→ WHAT THIS TASK INVOLVES:
Every record must be transcribed in its entirety, apart from the images, which are to be omitted.

-.-.-

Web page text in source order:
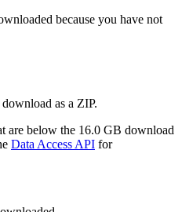
because you have not
as a ZIP.
are below the 16.0 GB download
Data Access API for
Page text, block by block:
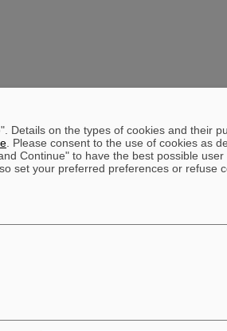
Details on the types of cookies and their
. Please consent to the use of cookies as
Continue" to have the best possible user
set your preferred preferences or refuse
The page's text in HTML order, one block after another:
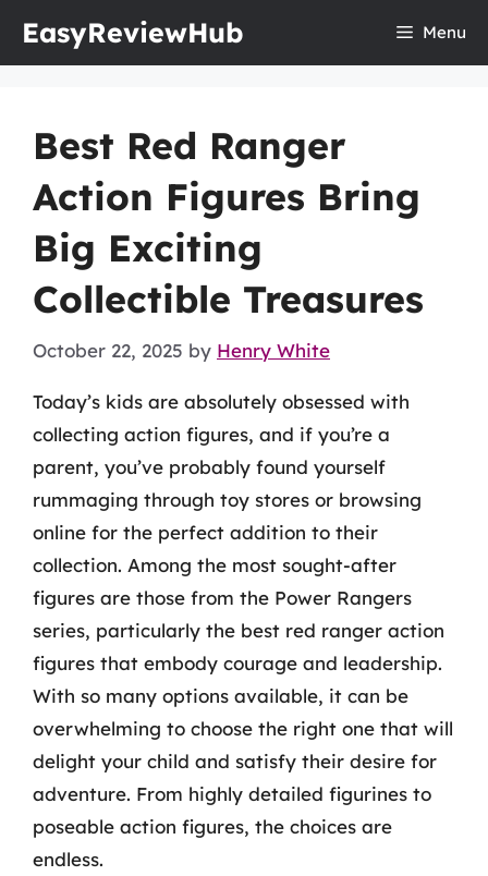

-.-.-

→ ANSWER TO THIS PROBLEM:
Web page text in source order:
because you have not
as a ZIP.
are below the 16.0 GB download
Data Access API for
Page text, block by block:
Details on the types of cookies and their
. Please consent to the use of cookies as
Continue" to have the best possible user
set your preferred preferences or refuse
The page's text in HTML order, one block after another:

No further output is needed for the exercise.